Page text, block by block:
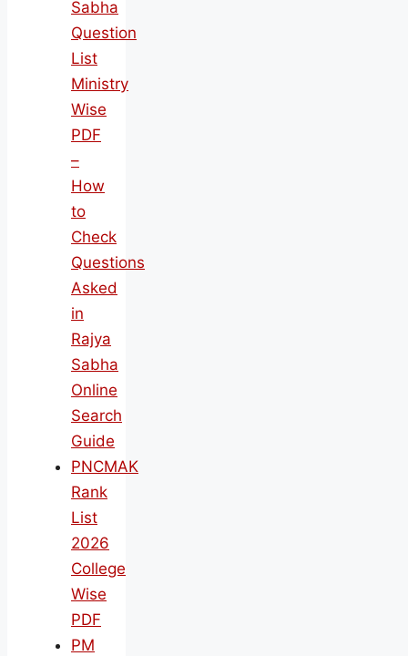
Sabha
Question
List
Ministry
Wise
PDF
–
How
to
Check
Questions
Asked
in
Rajya
Sabha
Online
Search
Guide
PNCMAK
Rank
List
2026
College
Wise
PDF
PM
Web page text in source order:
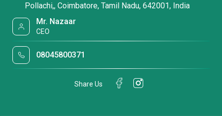
Pollachi,, Coimbatore, Tamil Nadu, 642001, India
Mr. Nazaar
CEO
08045800371
Share Us
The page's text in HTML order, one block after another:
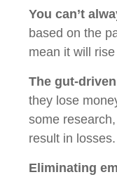
You can’t
based on the
mean it will
The gut-
they lose
some
result in losses.
Eliminating
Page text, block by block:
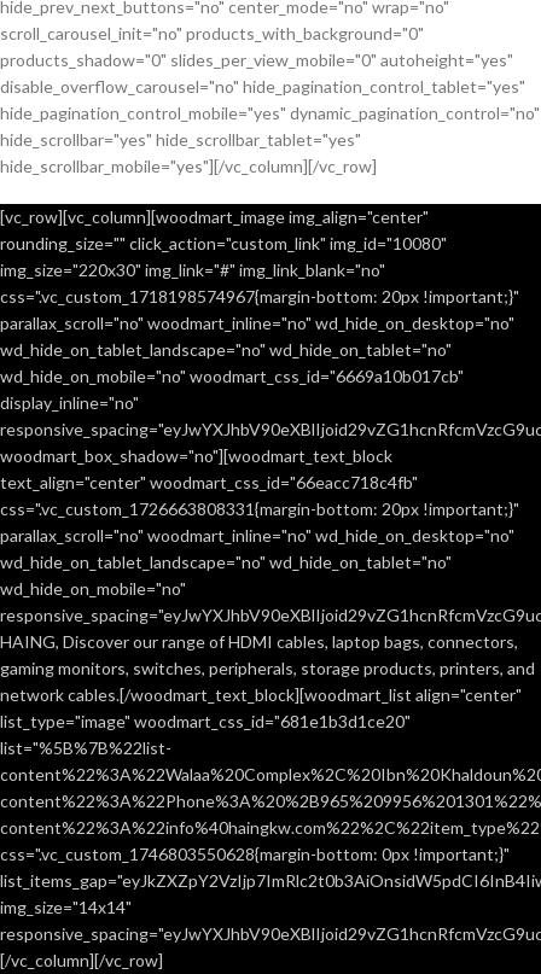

-------------------------

■ Description of the task
An exact reprint of every record is required, with the pictures omitted.

■ Written response
Page text, block by block:
Sabha
Question
List
Ministry
Wise
PDF
–
How
to
Check
Questions
Asked
in
Rajya
Sabha
Online
Search
Guide
PNCMAK
Rank
List
2026
College
Wise
PDF
PM
Web page text in source order:
Pollachi,, Coimbatore, Tamil Nadu, 642001, India
Mr. Nazaar
CEO
08045800371
Share Us
The page's text in HTML order, one block after another:
You can’t
based on the
mean it will
The gut-
they lose
some
result in losses.
Eliminating
Page text, block by block:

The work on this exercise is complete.